As you drive though the trees and see the water on your left, you then pick up the 6 towers with their crenellations rising high above this wonderful Irish castle. The discreet and beautiful Lough Cutra Castle sits on the edge of its own 1000 acre lake. Until recently it was one of the West of Ireland's best kept secrets, but was put on the world stage when HRH Prince Charles, Prince of Wales, and Camilla Duchess of Cornwall, chose to stay there for their highly successful 'reconciliation' state visit to Ireland in 2015. They stayed at the castle over a three day period and hosted an informal state dinner for 18 guests in the castle dining room, with the Irish president and his wife in attendance.
Lough Cutra Castle and its demesne (a piece of land attached to the castle and retained by the owner for their own use) is a privately-owned family-run estate of some 700 acres. The lough, larger than the demesne, at 1000 acres with its six islands, is Europe's largest privately owned lake. Lough Cutra Castle, valued for both its beauty and discretion, can sleep up to 40 guests across the castle itself, the recently restored tower and four courtyard estate houses. The castle, designed by Nash and built by the Wyatt brothers in 1810, has only had three family owners in its 215 years of history.
Lough Cutra Castle is the only castle in Ireland to host the international castle triathlon series. On 24 May 2015, 1,300 competitors and over 500 spectators filled the grounds for this event and 200 children between 8-16 years of age also successfully competed the triathlon. It's expected, with numbers growing, that the event will be held over two days in 2016. Run or Dye, a highly family orientated 5k walk, run, rainbow run, returns for the second year in September 2015, with as many as 3,000 participants. What a wonderful backdrop for these events!

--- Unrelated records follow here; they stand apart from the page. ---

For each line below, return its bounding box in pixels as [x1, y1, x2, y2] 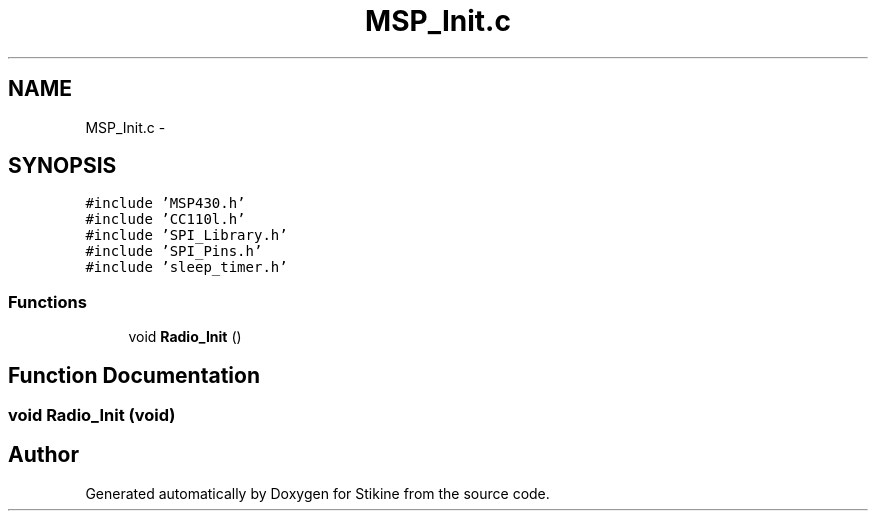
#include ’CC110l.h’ [85, 211, 246, 228]
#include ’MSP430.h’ [85, 195, 246, 212]
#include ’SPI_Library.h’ [85, 227, 288, 244]
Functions [8, 291, 87, 312]
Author [8, 442, 79, 468]
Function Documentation [8, 362, 260, 388]
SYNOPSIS [8, 153, 117, 179]
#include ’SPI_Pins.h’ [85, 243, 263, 260]
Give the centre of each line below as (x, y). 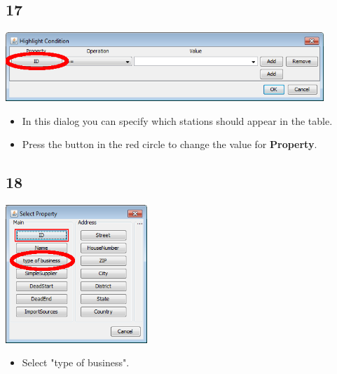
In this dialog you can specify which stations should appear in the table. (177, 120)
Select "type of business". (76, 362)
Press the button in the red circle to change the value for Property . (170, 144)
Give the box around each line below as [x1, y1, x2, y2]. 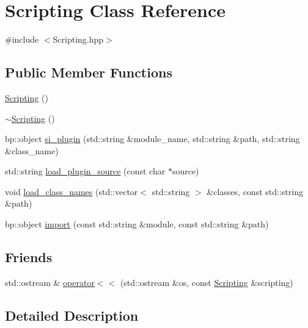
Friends [5, 248, 53, 266]
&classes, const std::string [207, 185, 303, 198]
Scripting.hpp [53, 33, 104, 46]
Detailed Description [5, 305, 139, 324]
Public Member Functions [5, 63, 172, 82]
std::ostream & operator [5, 276, 95, 288]
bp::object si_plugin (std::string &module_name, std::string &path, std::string [5, 132, 300, 145]
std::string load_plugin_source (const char [5, 165, 166, 177]
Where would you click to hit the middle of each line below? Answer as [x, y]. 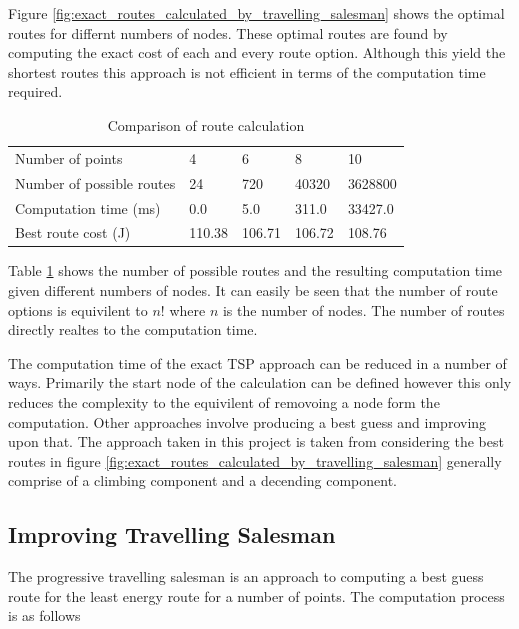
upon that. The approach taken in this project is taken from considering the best [256, 441]
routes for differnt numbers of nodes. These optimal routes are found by [228, 32]
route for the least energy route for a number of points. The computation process [256, 595]
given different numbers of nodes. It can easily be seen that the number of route [253, 290]
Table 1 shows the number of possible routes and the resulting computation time [255, 270]
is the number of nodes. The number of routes [363, 309]
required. [35, 91]
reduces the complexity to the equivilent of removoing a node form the [224, 402]

Although when you arrive at the castle you will not want to leave the estate, close by is the world famous Burren, recently visited by HRH Prince Charles; this is the world's largest outcrop of limestone. It is a world heritage Unesco site, renowned for its bleak beauty, its unique flora and fauna and its organic farming.
Heading West, The Cliffs of Moher, standing 214m (702 feet) at their highest point, stretch for 8 kilometres (5 miles) along the Atlantic coast of County Clare. Did you know that from the Cliffs of Moher on a clear day you can see the Aran Islands and Galway Bay, as well as the Twelve Pins and the Maum Turk mountains in Connemara, Loop Head to the south and the Dingle Peninsula and Blasket Islands in Kerry? O’Brien’s Tower stands near the highest point and has served as a viewing point for visitors for hundreds of years. This is Ireland's most visited tourist attraction.
Other areas of interest are the 11th century monastic ruins at Kilamacduagh, the artist and seaside harbour town of Kinvara and, of course, the cities of Galway and Limerick close by. You might also want to sample a bit of Irish hospitality in a traditional Irish village pub!
The castle has easy access, located on the County Clare and County Galway borders, just 25 minutes from Shannon International Airport and two and a half hours from Dublin International Airport.